Score refers to the accuracy of the regression that was created. It gives us an understanding of how good it is at predicting data points. The highest score possible is a 1 which means that our regression will produce a 100% precise result given any input. The lowest possible score would be a -1 which means our regression is useless. For this example our regression scored a 0.864. Thats very close to 1 so its a good estimate but not the best.

In [14]:
# Extract the coefficents and intercept from the model and write an equation for your h(x) using LaTeX
regTrain.coef_

array([ 882.09523109, 1037.27012558])

In [15]:
regTrain.intercept_

-420966.91589744086

Sample equation: $h(T,M) = (882.09523)T + (1037.27016)M -420966.9159$
- S = Size 
- T = Temperature °C
- M = Mol KCL

## Part 4. Use Cross Validation

In [23]:
# Use the cross_val_score function to repeat your experiment across many shuffles of the data
scores = cross_val_score(regTrain, X, Y, cv = 15)
print(scores)
print("\nMean of Scores: " + str(np.mean(scores)))

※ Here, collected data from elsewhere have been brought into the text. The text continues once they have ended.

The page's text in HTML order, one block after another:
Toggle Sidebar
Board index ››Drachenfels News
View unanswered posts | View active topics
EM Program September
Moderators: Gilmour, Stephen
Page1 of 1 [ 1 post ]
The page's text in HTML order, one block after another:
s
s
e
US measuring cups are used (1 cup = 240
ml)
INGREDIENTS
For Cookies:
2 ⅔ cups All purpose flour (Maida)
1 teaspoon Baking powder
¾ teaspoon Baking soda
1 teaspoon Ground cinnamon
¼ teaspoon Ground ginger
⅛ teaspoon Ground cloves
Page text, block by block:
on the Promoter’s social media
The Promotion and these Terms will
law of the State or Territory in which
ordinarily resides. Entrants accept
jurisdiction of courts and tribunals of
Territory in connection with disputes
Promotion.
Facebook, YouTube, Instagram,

[0.79028083 0.86917059 0.85559836 0.85907049 0.87786968 0.86099121
 0.87124279 0.85495367 0.85432399 0.88231404 0.85851787 0.8673683
 0.74745492 0.87694851 0.88229995]

Mean of Scores: 0.8538936791610037


## Cross Validation

Cross Validation allows us to further test our prediction function. From the results above we see that using different subsets of our set of data yields different scores. Whats interesting is that they all revolve around the value 85. This gives us further assurance that we have a decent score. This also helps us understand how the prediction function will behave with new sets of data. This process gives us a small peek into how our prediciton function will do with new data.


## Part 5. Using Polynomial Regression

In [50]:
# Using the PolynomialFeatures library perform another regression on an augmented dataset of degree 2
model = Pipeline([('poly', PolynomialFeatures(degree=2)), ('linear', LinearRegression(fit_intercept=False))])
model = model.fit(X_train.values, Y_train)
model.named_steps['linear'].coef_

array([ 1.75975034e-05,  1.20000000e+01, -1.33941756e-07, -1.03437259e-11,
        2.00000000e+00,  2.85714287e-02])

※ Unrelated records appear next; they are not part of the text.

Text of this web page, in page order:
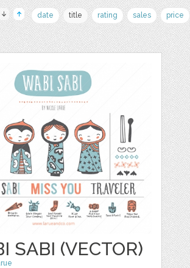
date title rating sales price
SABI (VECTOR)
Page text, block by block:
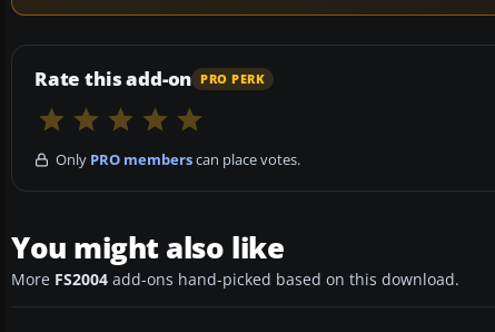
Rate this add-on PRO PERK
Only PRO memberscan place votes.
You might also like
More FS2004 add-ons hand-picked based on this download.
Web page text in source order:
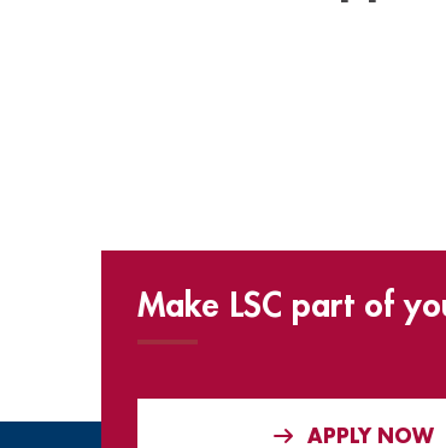
Make LSC part of
APPLY NOW

### Report on the metrics and output the resultant equation as you did in Part 3.
The result shown above are combinations of coefficients for a polynomial that fits the given Data X_train. 
The coefficients are arranged to fit the polynomial 
- A + Bx + Cz + Dx^2 + Exz, + Fz^2 - [A,B,C,D,E,F]

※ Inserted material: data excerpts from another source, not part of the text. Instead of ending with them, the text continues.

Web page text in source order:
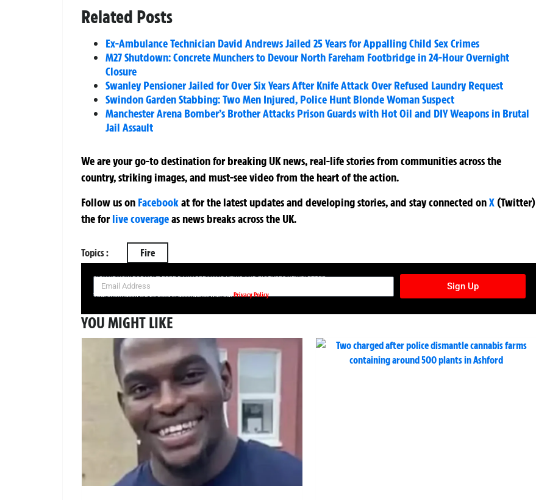
Related Posts
Ex-Ambulance Technician David Andrews Jailed 25 Years for Appalling Child Sex Crimes
M27 Shutdown: Concrete Munchers to Devour North Fareham Footbridge in 24-Hour Overnight
Closure
Swanley Pensioner Jailed for Over Six Years After Knife Attack Over Refused Laundry Request
Swindon Garden Stabbing: Two Men Injured, Police Hunt Blonde Woman Suspect
Manchester Arena Bomber’s Brother Attacks Prison Guards with Hot Oil and DIY Weapons in Brutal
Jail Assault
We are your go-to destination for breaking UK news, real-life stories from communities across the
country, striking images, and must-see video from the heart of the action.
Follow us on Facebookatfor the latest updates and developing stories, and stay connected onX (Twitter)
theforlive coverageas news breaks across the UK.
Topics : Fire
SIGN UP NOW FOR YOUR FREE DAILY BREAKING NEWS AND PICTURES NEWSLETTER
Sign Up
Your information will be used in accordance with ourPrivacy Policy
YOU MIGHT LIKE

$h(T,M) = 1.7596^-5 + (12)T - (1.3394^-7)M - (1.0344^-11)T^2 + (2)TM + (0.02857)M^2$

In [51]:
model.predict([[690.1,79]])

array([117495.31429163])

In [53]:
model.score(X_train.values,Y_train)

1.0

This method yields a more accuarte way of fitting data in our example. With ordinary linear regression we had a score of 0.86 while with this method the score is a perfect 1.